Stored items from a collection
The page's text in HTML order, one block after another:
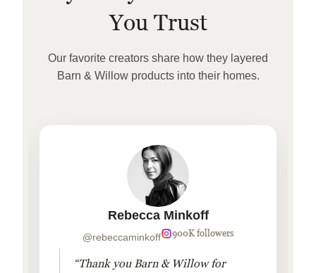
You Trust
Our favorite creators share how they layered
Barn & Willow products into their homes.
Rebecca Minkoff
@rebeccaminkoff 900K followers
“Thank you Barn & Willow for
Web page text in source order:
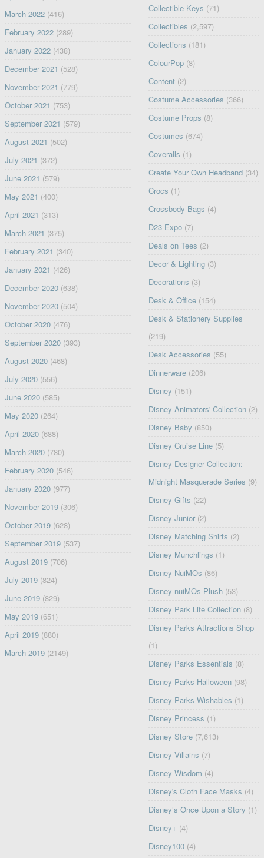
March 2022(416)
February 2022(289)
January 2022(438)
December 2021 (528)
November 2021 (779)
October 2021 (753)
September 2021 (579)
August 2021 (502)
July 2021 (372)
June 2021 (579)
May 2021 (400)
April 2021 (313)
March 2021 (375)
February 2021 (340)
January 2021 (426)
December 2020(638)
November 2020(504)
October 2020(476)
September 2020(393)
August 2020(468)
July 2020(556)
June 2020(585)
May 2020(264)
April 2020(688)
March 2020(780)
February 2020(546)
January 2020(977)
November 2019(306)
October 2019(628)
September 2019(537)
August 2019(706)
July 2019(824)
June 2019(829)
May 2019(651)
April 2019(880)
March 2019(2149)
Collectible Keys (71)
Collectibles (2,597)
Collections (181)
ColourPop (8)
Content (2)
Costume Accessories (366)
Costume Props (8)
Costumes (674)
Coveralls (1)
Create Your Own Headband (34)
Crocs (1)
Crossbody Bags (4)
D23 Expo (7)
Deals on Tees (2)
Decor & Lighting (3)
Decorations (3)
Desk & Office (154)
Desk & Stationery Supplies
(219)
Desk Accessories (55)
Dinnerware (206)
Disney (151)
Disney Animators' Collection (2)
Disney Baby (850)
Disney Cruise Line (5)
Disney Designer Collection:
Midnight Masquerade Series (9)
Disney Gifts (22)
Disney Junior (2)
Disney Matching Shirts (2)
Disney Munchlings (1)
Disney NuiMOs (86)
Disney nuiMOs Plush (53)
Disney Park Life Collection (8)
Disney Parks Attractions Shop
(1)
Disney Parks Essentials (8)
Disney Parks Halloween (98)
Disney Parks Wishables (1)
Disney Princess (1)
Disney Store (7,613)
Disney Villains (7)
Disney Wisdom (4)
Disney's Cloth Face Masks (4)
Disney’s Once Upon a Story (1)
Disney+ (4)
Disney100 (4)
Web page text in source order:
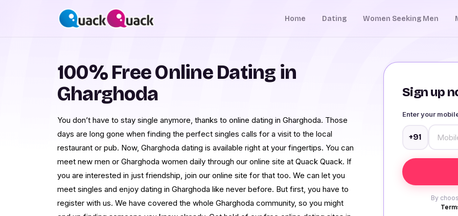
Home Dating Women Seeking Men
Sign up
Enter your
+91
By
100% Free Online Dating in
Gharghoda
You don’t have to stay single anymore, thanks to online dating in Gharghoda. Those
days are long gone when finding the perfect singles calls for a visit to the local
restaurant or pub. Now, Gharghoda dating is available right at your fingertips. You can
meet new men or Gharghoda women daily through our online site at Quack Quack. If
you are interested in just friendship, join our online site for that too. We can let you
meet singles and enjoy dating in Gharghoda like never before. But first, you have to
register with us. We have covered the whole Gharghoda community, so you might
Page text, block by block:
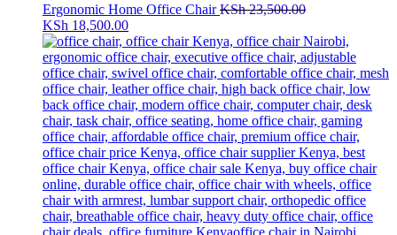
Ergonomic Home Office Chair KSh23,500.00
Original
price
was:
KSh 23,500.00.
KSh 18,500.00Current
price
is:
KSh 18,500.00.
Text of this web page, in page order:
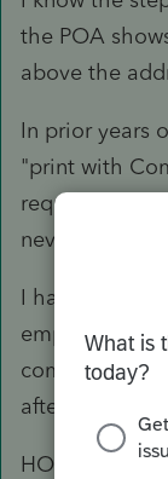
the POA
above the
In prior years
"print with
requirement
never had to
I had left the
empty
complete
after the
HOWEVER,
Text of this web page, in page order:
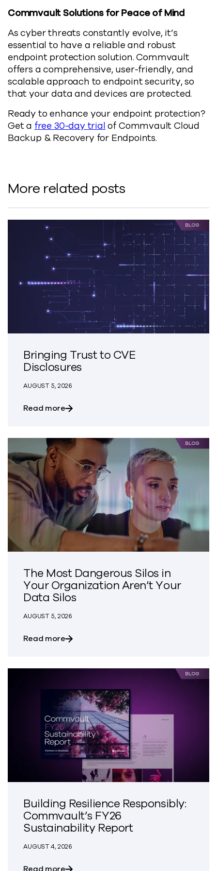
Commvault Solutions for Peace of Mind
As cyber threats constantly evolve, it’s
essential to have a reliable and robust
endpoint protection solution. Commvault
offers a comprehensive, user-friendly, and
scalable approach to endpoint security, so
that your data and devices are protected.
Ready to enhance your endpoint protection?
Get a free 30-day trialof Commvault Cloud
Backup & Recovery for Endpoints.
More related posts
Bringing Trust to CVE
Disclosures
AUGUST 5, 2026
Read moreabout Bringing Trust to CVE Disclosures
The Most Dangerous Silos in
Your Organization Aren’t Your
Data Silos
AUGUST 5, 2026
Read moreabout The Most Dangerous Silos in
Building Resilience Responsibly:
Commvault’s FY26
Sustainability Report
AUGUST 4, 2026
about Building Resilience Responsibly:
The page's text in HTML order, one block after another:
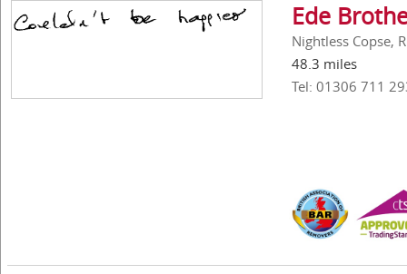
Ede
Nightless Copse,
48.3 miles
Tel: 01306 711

REQUIRED ACTION: With pictures excluded, the data must be transcribed in full and to the letter.

RESULT FOR THIS TASK:
The page's text in HTML order, one block after another:
You Trust
Our favorite creators share how they layered
Barn & Willow products into their homes.
Rebecca Minkoff
@rebeccaminkoff 900K followers
“Thank you Barn & Willow for
Web page text in source order:
March 2022(416)
February 2022(289)
January 2022(438)
December 2021 (528)
November 2021 (779)
October 2021 (753)
September 2021 (579)
August 2021 (502)
July 2021 (372)
June 2021 (579)
May 2021 (400)
April 2021 (313)
March 2021 (375)
February 2021 (340)
January 2021 (426)
December 2020(638)
November 2020(504)
October 2020(476)
September 2020(393)
August 2020(468)
July 2020(556)
June 2020(585)
May 2020(264)
April 2020(688)
March 2020(780)
February 2020(546)
January 2020(977)
November 2019(306)
October 2019(628)
September 2019(537)
August 2019(706)
July 2019(824)
June 2019(829)
May 2019(651)
April 2019(880)
March 2019(2149)
Collectible Keys (71)
Collectibles (2,597)
Collections (181)
ColourPop (8)
Content (2)
Costume Accessories (366)
Costume Props (8)
Costumes (674)
Coveralls (1)
Create Your Own Headband (34)
Crocs (1)
Crossbody Bags (4)
D23 Expo (7)
Deals on Tees (2)
Decor & Lighting (3)
Decorations (3)
Desk & Office (154)
Desk & Stationery Supplies
(219)
Desk Accessories (55)
Dinnerware (206)
Disney (151)
Disney Animators' Collection (2)
Disney Baby (850)
Disney Cruise Line (5)
Disney Designer Collection:
Midnight Masquerade Series (9)
Disney Gifts (22)
Disney Junior (2)
Disney Matching Shirts (2)
Disney Munchlings (1)
Disney NuiMOs (86)
Disney nuiMOs Plush (53)
Disney Park Life Collection (8)
Disney Parks Attractions Shop
(1)
Disney Parks Essentials (8)
Disney Parks Halloween (98)
Disney Parks Wishables (1)
Disney Princess (1)
Disney Store (7,613)
Disney Villains (7)
Disney Wisdom (4)
Disney's Cloth Face Masks (4)
Disney’s Once Upon a Story (1)
Disney+ (4)
Disney100 (4)
Web page text in source order:
Home Dating Women Seeking Men
Sign up
Enter your
+91
By
100% Free Online Dating in
Gharghoda
You don’t have to stay single anymore, thanks to online dating in Gharghoda. Those
days are long gone when finding the perfect singles calls for a visit to the local
restaurant or pub. Now, Gharghoda dating is available right at your fingertips. You can
meet new men or Gharghoda women daily through our online site at Quack Quack. If
you are interested in just friendship, join our online site for that too. We can let you
meet singles and enjoy dating in Gharghoda like never before. But first, you have to
register with us. We have covered the whole Gharghoda community, so you might
Page text, block by block:
Ergonomic Home Office Chair KSh23,500.00
Original
price
was:
KSh 23,500.00.
KSh 18,500.00Current
price
is:
KSh 18,500.00.
Text of this web page, in page order:
the POA
above the
In prior years
"print with
requirement
never had to
I had left the
empty
complete
after the
HOWEVER,
Text of this web page, in page order:
Commvault Solutions for Peace of Mind
As cyber threats constantly evolve, it’s
essential to have a reliable and robust
endpoint protection solution. Commvault
offers a comprehensive, user-friendly, and
scalable approach to endpoint security, so
that your data and devices are protected.
Ready to enhance your endpoint protection?
Get a free 30-day trialof Commvault Cloud
Backup & Recovery for Endpoints.
More related posts
Bringing Trust to CVE
Disclosures
AUGUST 5, 2026
Read moreabout Bringing Trust to CVE Disclosures
The Most Dangerous Silos in
Your Organization Aren’t Your
Data Silos
AUGUST 5, 2026
Read moreabout The Most Dangerous Silos in
Building Resilience Responsibly:
Commvault’s FY26
Sustainability Report
AUGUST 4, 2026
about Building Resilience Responsibly:
The page's text in HTML order, one block after another:
Ede
Nightless Copse,
48.3 miles
Tel: 01306 711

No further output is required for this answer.